_Task objective_.
Your output should be exactly the lines from the one containing "Where would you" through the final line of the following data, please, with no pictures.

_Given records_.

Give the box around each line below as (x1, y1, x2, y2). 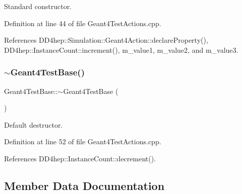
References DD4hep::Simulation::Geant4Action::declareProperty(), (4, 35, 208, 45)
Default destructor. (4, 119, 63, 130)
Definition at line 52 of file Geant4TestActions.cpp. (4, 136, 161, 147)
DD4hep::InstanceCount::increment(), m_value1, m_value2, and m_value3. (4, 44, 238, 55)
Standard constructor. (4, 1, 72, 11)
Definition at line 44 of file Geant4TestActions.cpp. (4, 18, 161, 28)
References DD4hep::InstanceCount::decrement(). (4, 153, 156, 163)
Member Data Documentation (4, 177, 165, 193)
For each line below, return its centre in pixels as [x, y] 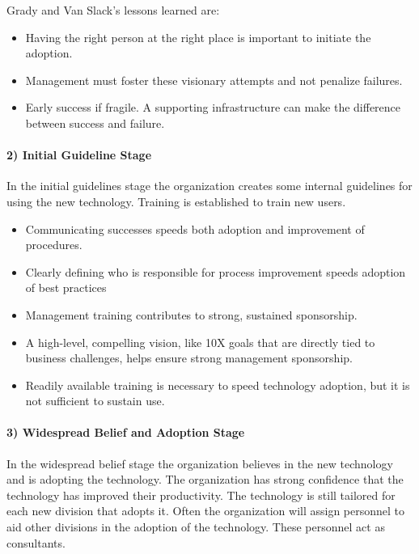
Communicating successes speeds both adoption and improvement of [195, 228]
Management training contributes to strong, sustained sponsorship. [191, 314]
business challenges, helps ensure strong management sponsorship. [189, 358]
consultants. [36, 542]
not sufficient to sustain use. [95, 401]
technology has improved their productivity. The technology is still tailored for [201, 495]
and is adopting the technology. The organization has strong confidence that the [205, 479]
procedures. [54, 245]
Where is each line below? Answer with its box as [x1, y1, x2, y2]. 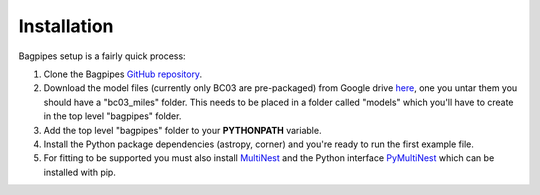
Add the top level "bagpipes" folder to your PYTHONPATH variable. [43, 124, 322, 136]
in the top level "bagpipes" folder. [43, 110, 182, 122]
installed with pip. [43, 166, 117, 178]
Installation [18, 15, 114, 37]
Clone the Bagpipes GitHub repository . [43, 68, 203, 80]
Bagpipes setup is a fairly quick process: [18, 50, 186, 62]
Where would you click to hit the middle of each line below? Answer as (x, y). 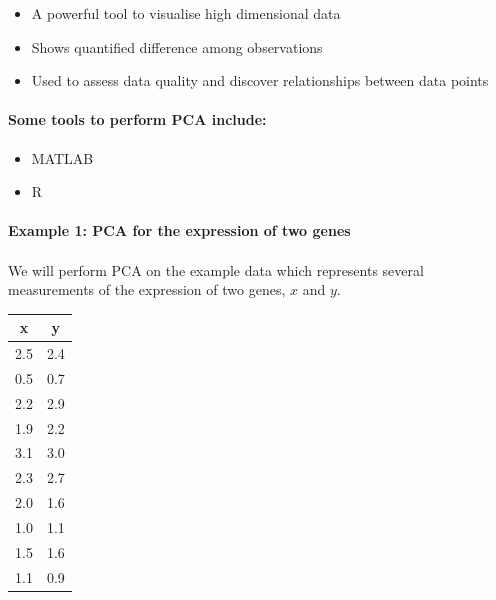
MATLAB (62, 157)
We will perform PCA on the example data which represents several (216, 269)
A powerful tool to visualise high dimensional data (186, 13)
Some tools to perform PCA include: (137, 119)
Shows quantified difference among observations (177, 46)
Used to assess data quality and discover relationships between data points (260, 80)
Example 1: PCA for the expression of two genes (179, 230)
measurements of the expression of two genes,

_The completed task_.
Where would you click to hit the middle of each line below? Answer as (x, y). 
MATLAB (62, 157)
We will perform PCA on the example data which represents several (216, 269)
A powerful tool to visualise high dimensional data (186, 13)
Some tools to perform PCA include: (137, 119)
Shows quantified difference among observations (177, 46)
Used to assess data quality and discover relationships between data points (260, 80)
Example 1: PCA for the expression of two genes (179, 230)
measurements of the expression of two genes,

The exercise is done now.